Make business intelligence “invisible”, Gartner advises

Business intelligence and analytics must be easier to use and better integrated into the business decision making process if employees are to use them, analyst company Gartner has warned.

Demand for real-time intelligence with which to take better decisions is growing, Gartner said. And yet, according to a survey by the company, only 30% of potential users within an organisation adopts the CIO-sponsored BI tools.

IT organisations must therefore seek to make BI more usable. "The friendlier, more transparent and therefore more 'invisible' the analytics are to users, the more broadly they will be adopted — particularly by users that have never used BI tools — and the greater the impact analytics can have on business activities," Gartner said in a statement.

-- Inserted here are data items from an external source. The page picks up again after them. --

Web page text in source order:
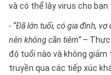
và có thể lây virus cho bạn
- “Đã lớn tuổi, có gia đình,
nên không cần tiêm”– Thực
độ tuổi nào và không giảm
truyền qua các tiếp xúc
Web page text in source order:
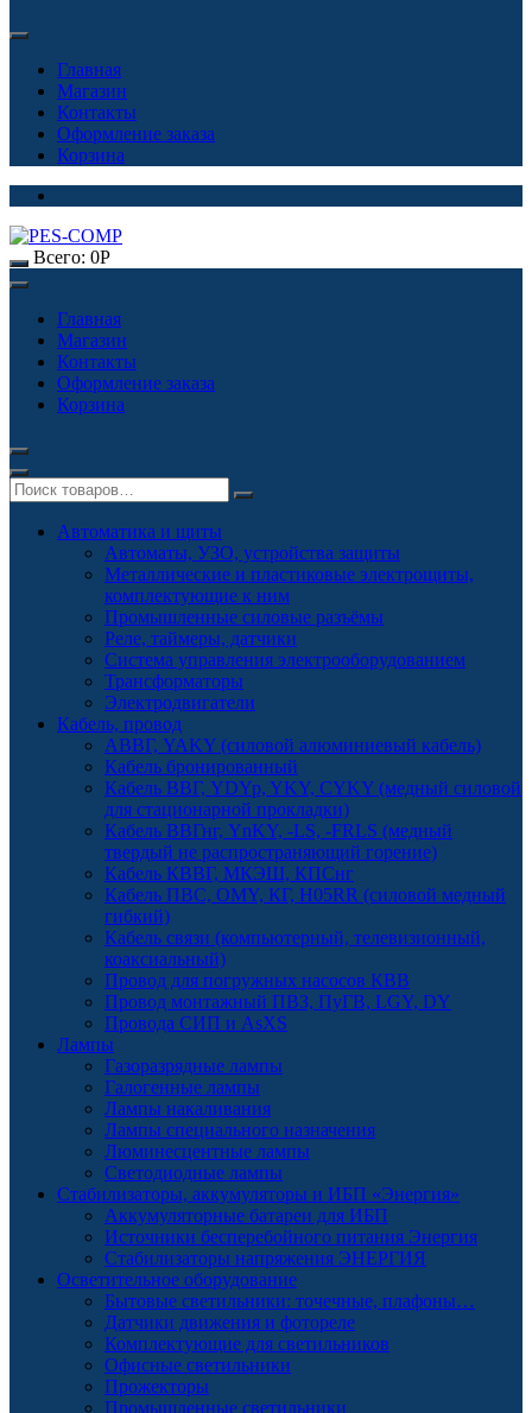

This will not be easy, however. "Moving toward something that looks simple and invisible from the user's perspective will require a great deal of computing power, extended capabilities and skills, and potential complexity in information management systems.

"Business intelligence and analytics professionals should begin by identifying targeted data exploration and high-value decision-making opportunities where making analytics invisible, transparent, context-aware and accessible in real time to specific constituencies can add demonstrable value."

Gartner also advised that organisations build "real-time operational intelligence" systems to automate some of the low-level information work involved in reacting to real-time events. "Organisations should offload event data capture, filtering, mathematical calculations and pattern detection to real-time operational intelligence software, to provide better situation awareness to business people," it said.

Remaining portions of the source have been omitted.